Set down each entry as it stands. Skip the pictures.
Top of Exercise material
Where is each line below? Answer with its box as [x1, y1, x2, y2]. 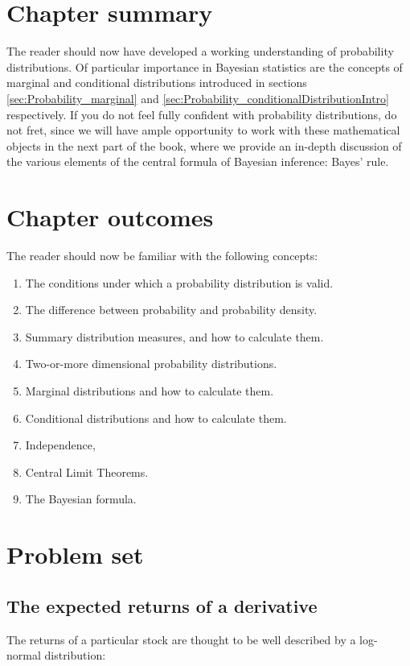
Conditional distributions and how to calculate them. [25, 409, 287, 426]
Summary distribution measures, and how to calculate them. [25, 328, 324, 345]
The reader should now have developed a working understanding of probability [6, 43, 394, 60]
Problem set [6, 538, 144, 571]
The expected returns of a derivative [6, 593, 318, 618]
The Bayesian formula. [25, 490, 137, 507]
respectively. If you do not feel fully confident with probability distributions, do [6, 105, 397, 122]
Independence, [25, 436, 96, 453]
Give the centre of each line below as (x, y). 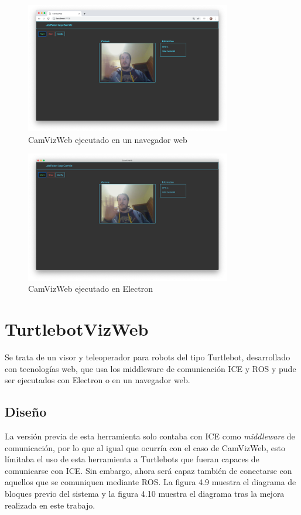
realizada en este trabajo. (50, 505)
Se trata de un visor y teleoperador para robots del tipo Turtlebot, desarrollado (148, 357)
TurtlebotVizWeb (77, 329)
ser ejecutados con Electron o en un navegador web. (98, 380)
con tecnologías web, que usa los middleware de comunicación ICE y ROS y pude (150, 368)
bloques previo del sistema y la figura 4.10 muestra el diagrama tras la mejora (145, 494)
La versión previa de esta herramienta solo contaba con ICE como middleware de (150, 436)
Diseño (26, 412)
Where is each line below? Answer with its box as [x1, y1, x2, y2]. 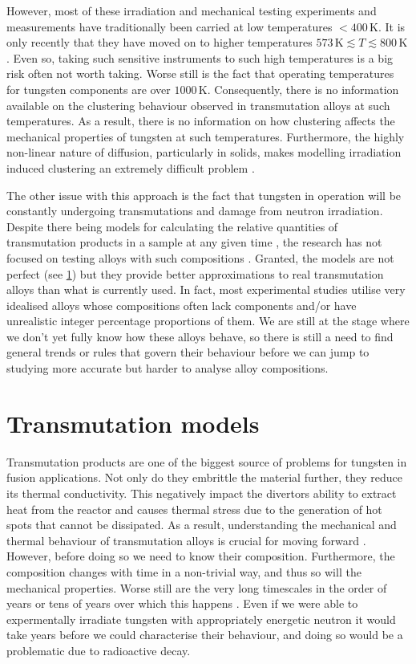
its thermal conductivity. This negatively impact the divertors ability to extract [6, 484, 397, 501]
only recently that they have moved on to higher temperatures [6, 34, 313, 51]
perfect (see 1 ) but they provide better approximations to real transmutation [6, 265, 384, 282]
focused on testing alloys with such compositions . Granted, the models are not [6, 249, 394, 266]
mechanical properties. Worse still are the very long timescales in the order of [6, 579, 387, 596]
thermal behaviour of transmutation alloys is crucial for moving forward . [6, 532, 366, 548]
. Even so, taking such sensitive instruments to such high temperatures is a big [6, 49, 394, 66]
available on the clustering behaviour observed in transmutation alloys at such [6, 96, 390, 113]
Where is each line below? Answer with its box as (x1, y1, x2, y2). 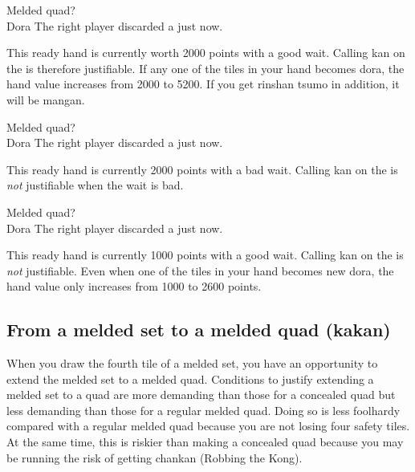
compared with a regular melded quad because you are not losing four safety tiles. (6, 417, 410, 434)
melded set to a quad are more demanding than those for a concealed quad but (6, 386, 396, 403)
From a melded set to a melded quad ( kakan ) (6, 317, 391, 342)
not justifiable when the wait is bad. (6, 177, 184, 193)
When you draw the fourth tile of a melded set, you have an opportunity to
Bottom of Exercise material
[Solution below]
Where is each line below? Answer with its box as [x1, y1, x2, y2]. 
Conditional distributions and how to calculate them. [25, 409, 287, 426]
Summary distribution measures, and how to calculate them. [25, 328, 324, 345]
The reader should now have developed a working understanding of probability [6, 43, 394, 60]
Problem set [6, 538, 144, 571]
The expected returns of a derivative [6, 593, 318, 618]
The Bayesian formula. [25, 490, 137, 507]
respectively. If you do not feel fully confident with probability distributions, do [6, 105, 397, 122]
Independence, [25, 436, 96, 453]
Give the centre of each line below as (x, y). 
realizada en este trabajo. (50, 505)
Se trata de un visor y teleoperador para robots del tipo Turtlebot, desarrollado (148, 357)
TurtlebotVizWeb (77, 329)
ser ejecutados con Electron o en un navegador web. (98, 380)
con tecnologías web, que usa los middleware de comunicación ICE y ROS y pude (150, 368)
bloques previo del sistema y la figura 4.10 muestra el diagrama tras la mejora (145, 494)
La versión previa de esta herramienta solo contaba con ICE como middleware de (150, 436)
Diseño (26, 412)
Where is each line below? Answer with its box as [x1, y1, x2, y2]. 
its thermal conductivity. This negatively impact the divertors ability to extract [6, 484, 397, 501]
only recently that they have moved on to higher temperatures [6, 34, 313, 51]
perfect (see 1 ) but they provide better approximations to real transmutation [6, 265, 384, 282]
focused on testing alloys with such compositions . Granted, the models are not [6, 249, 394, 266]
mechanical properties. Worse still are the very long timescales in the order of [6, 579, 387, 596]
thermal behaviour of transmutation alloys is crucial for moving forward . [6, 532, 366, 548]
. Even so, taking such sensitive instruments to such high temperatures is a big [6, 49, 394, 66]
available on the clustering behaviour observed in transmutation alloys at such [6, 96, 390, 113]
Where is each line below? Answer with its box as (x1, y1, x2, y2). 
compared with a regular melded quad because you are not losing four safety tiles. (6, 417, 410, 434)
melded set to a quad are more demanding than those for a concealed quad but (6, 386, 396, 403)
From a melded set to a melded quad ( kakan ) (6, 317, 391, 342)
not justifiable when the wait is bad. (6, 177, 184, 193)
When you draw the fourth tile of a melded set, you have an opportunity to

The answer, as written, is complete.